**What to work on**
Give back, unchanged, each line from the one containing "hiromiso (6, 229, 43, 244)" through the last line of the entries below.

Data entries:
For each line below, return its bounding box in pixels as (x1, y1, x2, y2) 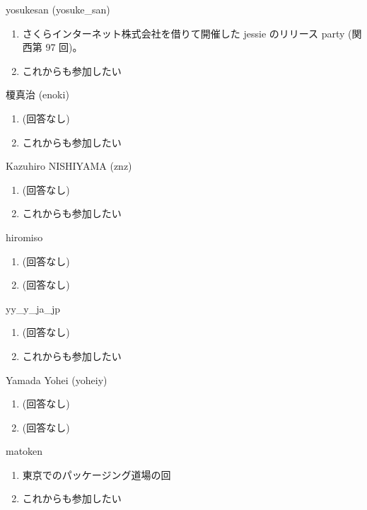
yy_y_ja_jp (6, 301, 61, 315)
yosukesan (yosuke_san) (6, 2, 110, 16)
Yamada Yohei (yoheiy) (6, 372, 107, 387)
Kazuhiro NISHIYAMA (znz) (6, 158, 132, 173)
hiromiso (6, 229, 43, 244)
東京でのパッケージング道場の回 (22, 467, 171, 482)
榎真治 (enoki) (6, 87, 69, 102)
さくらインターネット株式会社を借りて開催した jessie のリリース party (22, 25, 345, 40)

**Exercise result**
hiromiso (6, 229, 43, 244)
東京でのパッケージング道場の回 (22, 467, 171, 482)
榎真治 (enoki) (6, 87, 69, 102)
さくらインターネット株式会社を借りて開催した jessie のリリース party (22, 25, 345, 40)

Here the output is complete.